All Signs Point WEST
Apr 09, 2013 08:12PM
● By Anonymous
Upon arrival, we were immediately seated in a cozy booth, where we could observe the lively conversation and comfortable atmosphere that gives West a traditional tavern feel.
After settling in, we started off with two unique West cocktails: the Johnny Hawkins ($10), a gin-and-tonic cocktail with fresh grapefruit, basil, and sea salt; and the Dancing Molly ($10), a rum, champagne, lime, wild strawberries, and black pepper concoction. Both were very refreshing and were served in a tall cocktail glass that allowed us plenty of time to devour the unique menu. Sustainability is obviously engrained in the menu, and unique combinations of flavors make it an interesting read.
Deciding to hit the “Taste and Share” sections of the menu first, along with the soup du jour, Randy, our server for the evening, took our order with a smile and energy that made us instantly comfortable. The soup du jour was a caramelized onion ($7) and was full of tender caramelized onions in a very good veal stock. A modest crouton with cheese was placed in the center, complementing the soup well, rather than overwhelming it.
Meanwhile, the Annapolis crab bisque ($8) was brought to the table by a team. As my bowl, with giant crab lumps and fresh made croutons, was placed in front of me, a second server poured the crab bisque in from a separate vessel. The three textures hit me as the velvet smooth bisque combined with the crab and crunch of the croutons for a great combination. The chef explained to me later how the crab stock is made from fresh crab bodies and used in the bisque. Next up were West garlic fries ($8)—fresh cut and served in a cool mini fryer basket with a subtle garlic and parmesan cheese coating—and grilled artichokes ($10), which, drizzled with a lemon olive oil, were tender and went well with the house ketchup and a flavorful remoulade.
Looking over the raw bar selection, I chose the Choptank Sweets on the half shell. I have a keen eye for quality oysters, and these scored very high marks in my book. Perfectly chilled and served with a cocktail sauce and cider vinegar, I can understand why they are called “sweets.” Fresh whole wheat rolls with an olive oil and herbed butter were brought to the table as we made our way through the flurry of hors d’oeuvres.
Rockfish ($21) was my entrée choice, and it was as fresh as I have ever had. Two nice fi lets were grilled and artfully stacked on mashed red potatoes, Brussels sprouts, grape tomatoes, and one of my favorite garnishes on fish: deep fried fresh parsley. A glass of Alamos Malbec ($9) was a great complement to the flavor. As a side, the butternut squash risotto ($6) was served piping hot with a creamy texture and tender chunks of squash.

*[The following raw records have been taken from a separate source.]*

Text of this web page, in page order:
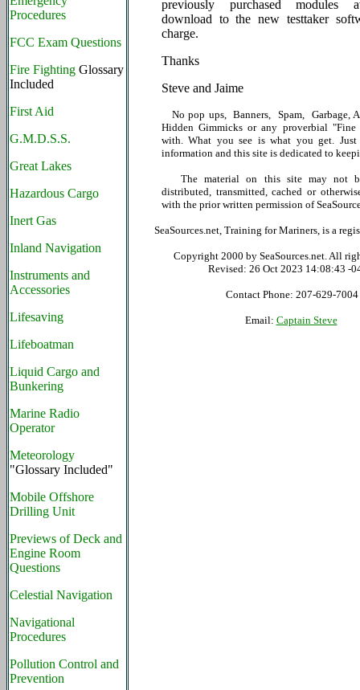
Procedures
FCC Exam Questions
Fire Fighting Glossary
Included
First Aid
G.M.D.S.S.
Great Lakes
Hazardous Cargo
Inert Gas
Inland Navigation
Instruments and
Accessories
Lifesaving
Lifeboatman
Liquid Cargo and
Bunkering
Marine Radio
Operator
Meteorology
"Glossary Included"
Mobile Offshore
Drilling Unit
Previews of Deck and
Engine Room
Questions
Celestial Navigation
Navigational
Procedures
Pollution Control and
Prevention
previously purchased modules
download to the new testtaker
charge.
Thanks
Steve and Jaime
No pop ups, Banners, Spam, Garbage,
Hidden Gimmicks or any proverbial
with. What you see is what you get. Just
information and this site is dedicated to
The material on this site may not be
distributed, transmitted, cached or
with the prior written permission of
SeaSources.net, Training for Mariners, is a
Copyright 2000 by SeaSources.net. All
Revised: 26 Oct 2023 14:08:43 -
Contact Phone: 207-629-7004
Email: Captain Steve

My guest ordered the hearth roasted vegetables ($12) and was presented with a variety of fresh-roasted, tender veggies, including tasty golden beets. A glass of Bartenura Muscato ($9), served in a stemless wine glass, was just sweet enough to contrast the roasted flavors of the plate. I had to taste the Margherita Pizza ($12) after watching the show all evening. The open hearth oven smells made me do it! The choice proved wise, with the fresh dough and basil blending perfectly together with the cheese and tasty sauce. For dessert, ricotta and orange zeppoles ($8) are a version of beignets that are served here with a fresh berry compote and powdered sugar. These were brought to us fresh from the fryer and were a perfect match for the compote.
West Kitchen and Tavern certainly has made its mark in contemporary dining. It’s a relaxed upscale tavern concept with fresh and sustainable ingredients, a friendly staff, and a chef who will answer any questions you may have right at your table. I know I’ll be back.